■ **What is expected**:
Entries follow. Give back exactly the lines starting at the one containing "Programma INCLUSIONE A TUTTO TONDO" and ending at the one containing "CONFEDERAZIONE COOPERATIVE ITALIANE", and no other lines.

■ **Source records**:

********

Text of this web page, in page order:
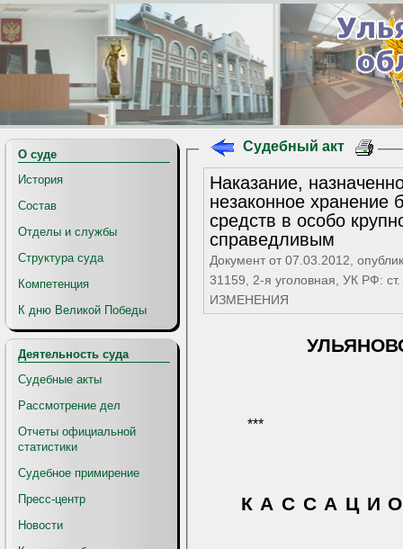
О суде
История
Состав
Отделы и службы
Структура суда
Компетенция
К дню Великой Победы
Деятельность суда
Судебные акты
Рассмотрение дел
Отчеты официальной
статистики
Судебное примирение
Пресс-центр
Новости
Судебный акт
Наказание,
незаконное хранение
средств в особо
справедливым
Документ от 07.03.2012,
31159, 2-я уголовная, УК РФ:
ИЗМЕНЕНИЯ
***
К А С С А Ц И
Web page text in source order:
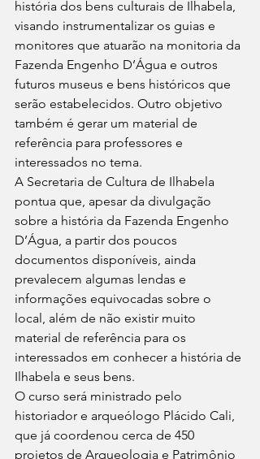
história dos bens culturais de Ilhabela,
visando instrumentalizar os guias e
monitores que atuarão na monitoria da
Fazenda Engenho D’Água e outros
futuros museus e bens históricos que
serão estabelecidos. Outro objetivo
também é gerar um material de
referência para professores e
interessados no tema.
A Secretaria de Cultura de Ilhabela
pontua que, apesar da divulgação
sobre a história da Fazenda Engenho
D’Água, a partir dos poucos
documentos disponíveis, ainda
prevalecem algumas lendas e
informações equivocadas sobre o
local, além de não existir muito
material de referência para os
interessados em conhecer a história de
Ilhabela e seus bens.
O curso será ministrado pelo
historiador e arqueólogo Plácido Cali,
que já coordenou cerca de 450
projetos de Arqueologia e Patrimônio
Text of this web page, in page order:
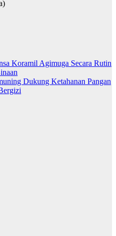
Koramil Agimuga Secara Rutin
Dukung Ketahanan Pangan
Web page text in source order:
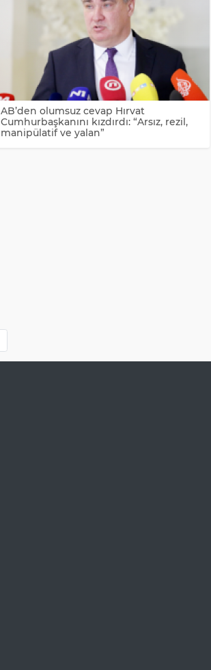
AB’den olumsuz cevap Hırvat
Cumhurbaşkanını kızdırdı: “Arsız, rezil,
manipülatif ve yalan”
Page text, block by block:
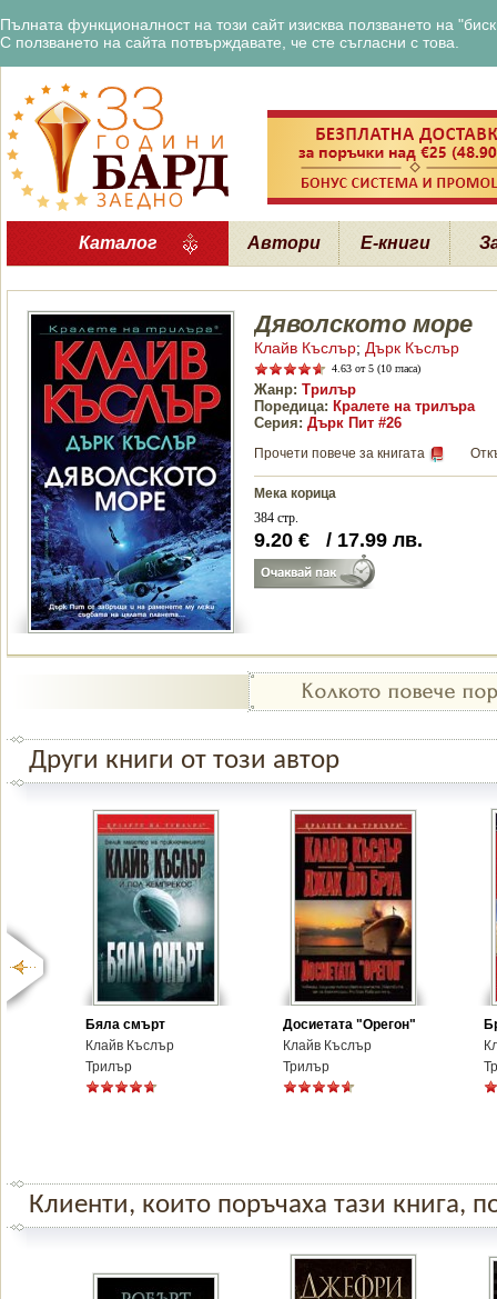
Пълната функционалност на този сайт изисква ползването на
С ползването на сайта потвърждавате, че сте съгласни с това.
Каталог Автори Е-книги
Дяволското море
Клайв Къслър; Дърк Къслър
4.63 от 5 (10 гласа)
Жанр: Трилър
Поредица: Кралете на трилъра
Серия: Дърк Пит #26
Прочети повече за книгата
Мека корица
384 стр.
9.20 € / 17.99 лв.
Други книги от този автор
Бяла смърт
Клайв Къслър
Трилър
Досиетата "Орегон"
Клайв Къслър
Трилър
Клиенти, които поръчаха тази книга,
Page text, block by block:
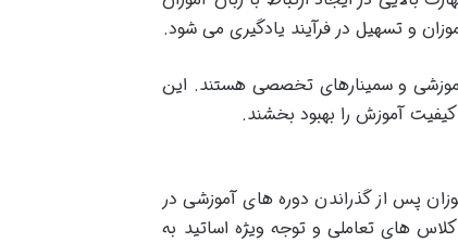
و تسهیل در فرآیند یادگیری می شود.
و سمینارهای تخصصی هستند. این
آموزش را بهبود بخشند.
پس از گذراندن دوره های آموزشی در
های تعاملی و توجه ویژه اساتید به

********

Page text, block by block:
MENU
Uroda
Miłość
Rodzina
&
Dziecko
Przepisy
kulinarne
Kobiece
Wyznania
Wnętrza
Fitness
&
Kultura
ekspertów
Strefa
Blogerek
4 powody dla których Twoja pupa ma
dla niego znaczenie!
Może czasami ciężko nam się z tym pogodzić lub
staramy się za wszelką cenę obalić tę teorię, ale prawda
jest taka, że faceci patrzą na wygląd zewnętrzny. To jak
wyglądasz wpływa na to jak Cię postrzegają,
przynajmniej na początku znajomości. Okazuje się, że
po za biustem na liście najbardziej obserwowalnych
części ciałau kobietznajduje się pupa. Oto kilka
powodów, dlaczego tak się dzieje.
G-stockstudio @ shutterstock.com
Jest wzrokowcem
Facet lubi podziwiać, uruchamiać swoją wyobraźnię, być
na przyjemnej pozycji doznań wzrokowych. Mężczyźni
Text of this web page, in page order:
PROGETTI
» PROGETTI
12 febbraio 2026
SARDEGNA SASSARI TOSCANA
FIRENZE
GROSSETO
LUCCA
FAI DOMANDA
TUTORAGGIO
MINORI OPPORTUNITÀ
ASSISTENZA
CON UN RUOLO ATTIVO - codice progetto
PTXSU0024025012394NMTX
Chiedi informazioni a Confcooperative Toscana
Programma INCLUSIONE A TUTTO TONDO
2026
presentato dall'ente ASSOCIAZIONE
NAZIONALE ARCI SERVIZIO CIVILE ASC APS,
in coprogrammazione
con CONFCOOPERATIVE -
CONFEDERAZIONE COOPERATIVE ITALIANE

********

■ **Solution to this exercise**:
Programma INCLUSIONE A TUTTO TONDO
2026
presentato dall'ente ASSOCIAZIONE
NAZIONALE ARCI SERVIZIO CIVILE ASC APS,
in coprogrammazione
con CONFCOOPERATIVE -
CONFEDERAZIONE COOPERATIVE ITALIANE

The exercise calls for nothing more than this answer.